-- Opening Marker --

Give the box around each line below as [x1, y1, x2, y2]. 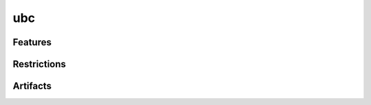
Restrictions [12, 58, 67, 70]
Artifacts [12, 80, 52, 92]
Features [12, 36, 52, 48]
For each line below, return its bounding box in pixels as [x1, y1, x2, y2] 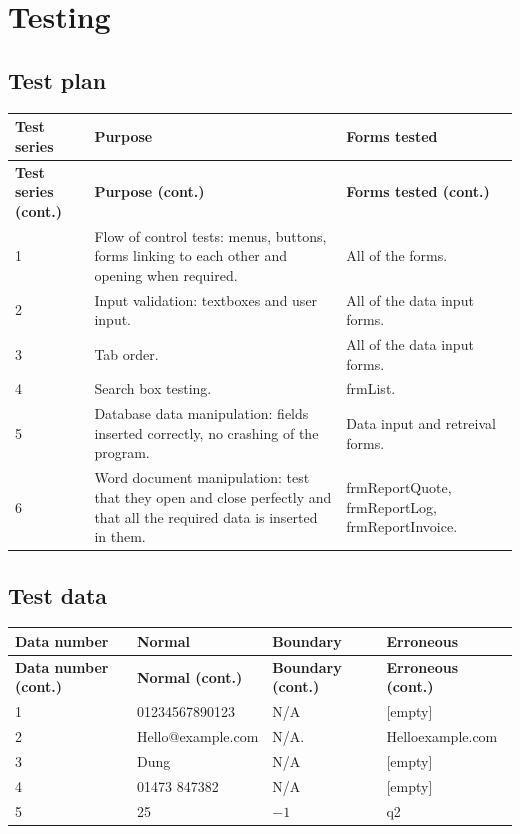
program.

-- Closing Marker --

[PROMPT] Copy out all the data without changing anything, and drop the pictures.

[SOLVED EXERCISE]
Give the box around each line below as [x1, y1, x2, y2]. 
Restrictions [12, 58, 67, 70]
Artifacts [12, 80, 52, 92]
Features [12, 36, 52, 48]
For each line below, return its bounding box in pixels as [x1, y1, x2, y2] 
program.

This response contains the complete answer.